TASK ITEM:
A single number is wanted: how many lines of the data below include the string "source"?

RAW DATA:
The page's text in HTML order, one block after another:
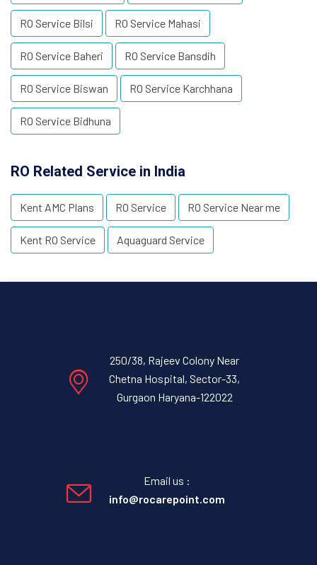
RO Service Bilsi RO Service Mahasi
RO Service Baheri RO Service Bansdih
RO Service Biswan RO Service Karchhana
RO Service Bidhuna
RO Related Service in India
Kent AMC Plans RO Service RO Service Near me
Kent RO Service Aquaguard Service
250/38, Rajeev Colony Near
Chetna Hospital, Sector-33,
Gurgaon Haryana-122022
Email us :
info@rocarepoint.com
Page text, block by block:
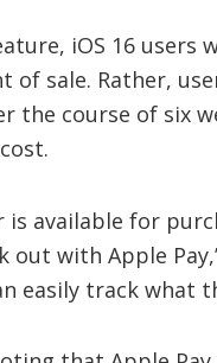
iOS 16 users
of sale. Rather,
the course of six
is available for
out with Apple
easily track what
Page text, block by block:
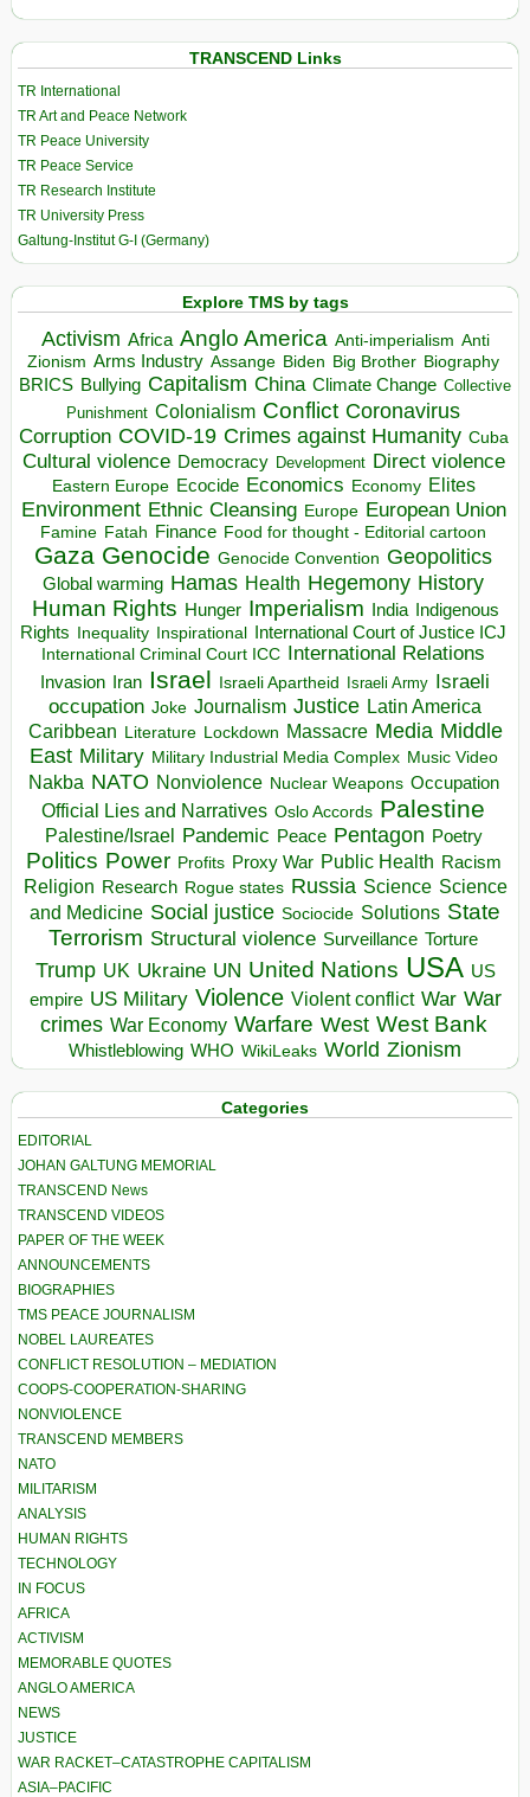
TRANSCEND Links
TR International
TR Art and Peace Network
TR Peace University
TR Peace Service
TR Research Institute
TR University Press
Galtung-Institut G-I (Germany)
Explore TMS by tags
Activism Africa Anglo America Anti-imperialism Anti
Zionism Arms Industry Assange Biden Big Brother Biography
BRICS Bullying Capitalism China Climate Change Collective
Punishment Colonialism Conflict Coronavirus
Corruption COVID-19 Crimes against Humanity Cuba
Cultural violence Democracy Development Direct violence
Eastern Europe Ecocide Economics Economy Elites
Environment Ethnic Cleansing Europe European Union
Famine Fatah Finance Food for thought - Editorial cartoon
Gaza Genocide Genocide Convention Geopolitics
Global warming Hamas Health Hegemony History
Human Rights Hunger Imperialism India Indigenous
Rights
Inequality Inspirational
International Court of Justice ICJ
International Criminal Court ICC International Relations
Invasion Iran Israel Israeli Apartheid Israeli Army Israeli
occupation Joke Journalism Justice Latin America
Caribbean Literature Lockdown Massacre Media Middle
East Military Military Industrial Media Complex Music Video
Nakba NATO Nonviolence Nuclear Weapons Occupation
Official Lies and Narratives Oslo Accords Palestine
Palestine/Israel Pandemic Peace Pentagon Poetry
Politics Power Profits Proxy War Public Health Racism
Religion Research Rogue states Russia Science Science
and Medicine Social justice Sociocide Solutions State
Terrorism Structural violence Surveillance Torture
Trump UK Ukraine UN United Nations USA US
empire US Military Violence Violent conflict War War
crimes War Economy Warfare West West Bank
Whistleblowing WHO WikiLeaks World Zionism
Categories
EDITORIAL
JOHAN GALTUNG MEMORIAL
TRANSCEND News
TRANSCEND VIDEOS
PAPER OF THE WEEK
ANNOUNCEMENTS
BIOGRAPHIES
TMS PEACE JOURNALISM
NOBEL LAUREATES
CONFLICT RESOLUTION – MEDIATION
COOPS-COOPERATION-SHARING
NONVIOLENCE
TRANSCEND MEMBERS
NATO
MILITARISM
ANALYSIS
HUMAN RIGHTS
TECHNOLOGY
IN FOCUS
AFRICA
ACTIVISM
MEMORABLE QUOTES
ANGLO AMERICA
NEWS
JUSTICE
WAR RACKET–CATASTROPHE CAPITALISM
ASIA–PACIFIC
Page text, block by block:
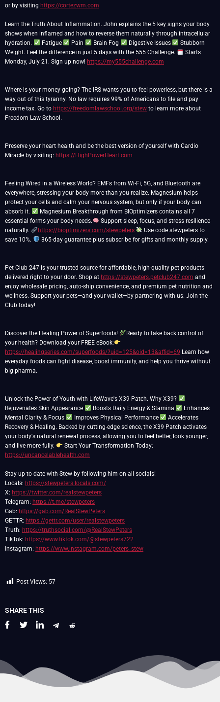
or by visiting https://cortezwm.com
Learn the Truth About Inflammation. John explains the 5 key signs your body
shows when inflamed and how to reverse them naturally through intracellular
hydration.
Fatigue Pain Brain Fog Digestive Issues
Stubborn
Weight. Feel the difference in just 5 days with the 555 Challenge.
Starts
Monday, July 21. Sign up now! https://my555challenge.com
Where is your money going? The IRS wants you to feel powerless, but there is a
way out of this tyranny. No law requires 99% of Americans to file and pay
income tax. Go to https://freedomlawschool.org/stew to learn more about
Freedom Law School.
Preserve your heart health and be the best version of yourself with Cardio
Miracle by visiting: https://HighPowerHeart.com
Feeling Wired in a Wireless World? EMFs from Wi-Fi, 5G, and Bluetooth are
everywhere, stressing your body more than you realize. Magnesium helps
protect your cells and calm your nervous system, but only if your body can
absorb it.
Magnesium Breakthrough from BIOptimizers contains all 7
essential forms your body needs.
Support sleep, focus, and stress resilience
naturally.
https://bioptimizers.com/stewpeters
Use code stewpeters to
save 10%.
365-day guarantee plus subscribe for gifts and monthly supply.
Pet Club 247 is your trusted source for affordable, high-quality pet products
delivered right to your door. Shop at https://stewpeters.petclub247.com and
enjoy wholesale pricing, auto-ship convenience, and premium pet nutrition and
wellness. Support your pets—and your wallet—by partnering with us. Join the
Club today!
Discover the Healing Power of Superfoods!
Ready to take back control of
your health? Download your FREE eBook:
https://healingseries.com/superfoods/?uid=125&oid=13&affid=69 Learn how
everyday foods can fight disease, boost immunity, and help you thrive without
big pharma.
Unlock the Power of Youth with LifeWave's X39 Patch. Why X39?
Rejuvenates Skin Appearance
Boosts Daily Energy & Stamina
Enhances
Mental Clarity & Focus
Improves Physical Performance
Accelerates
Recovery & Healing. Backed by cutting-edge science, the X39 Patch activates
your body's natural renewal process, allowing you to feel better, look younger,
and live more fully.
Start Your Transformation Today:
https://uncancelablehealth.com
Stay up to date with Stew by following him on all socials!
Locals: https://stewpeters.locals.com/
X: https://twitter.com/realstewpeters
Telegram: https://t.me/stewpeters
Gab: https://gab.com/RealStewPeters
GETTR: https://gettr.com/user/realstewpeters
Truth: https://truthsocial.com/@RealStewPeters
TikTok: https://www.tiktok.com/@stewpeters722
Instagram: https://www.instagram.com/peters_stew
Post Views: 57
SHARE THIS
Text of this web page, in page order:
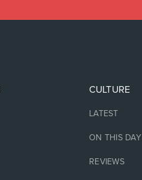
CULTURE
LATEST
ON THIS DAY
REVIEWS
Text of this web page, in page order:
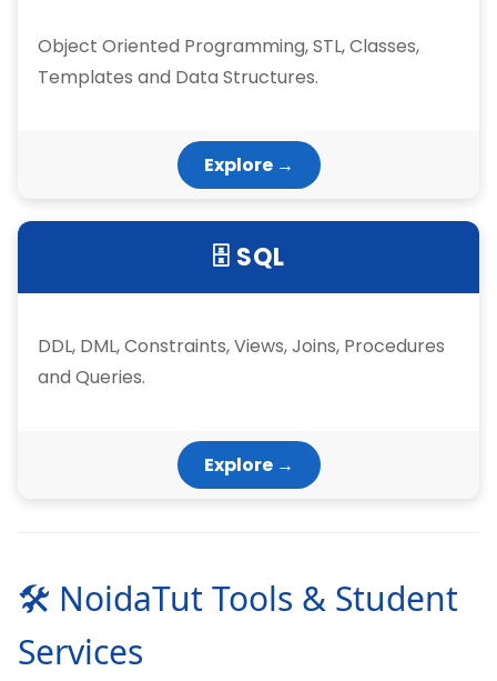
Object Oriented Programming, STL, Classes,
Templates and Data Structures.
Explore →
🗄 SQL
DDL, DML, Constraints, Views, Joins, Procedures
and Queries.
Explore →
🛠 NoidaTut Tools & Student
Services
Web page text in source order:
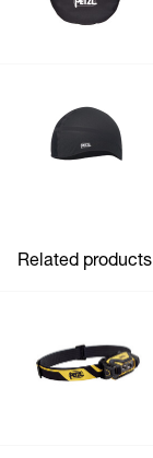
Related products
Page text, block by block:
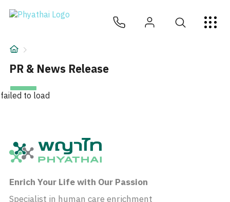
EN ไทย 中文
About Us
PR & News Release
failed to load
Enrich Your Life with Our Passion
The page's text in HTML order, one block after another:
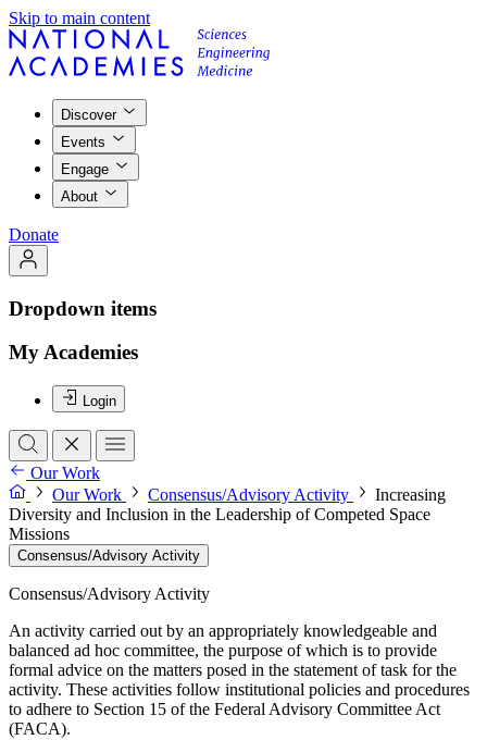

EXERCISE RESPONSE:
2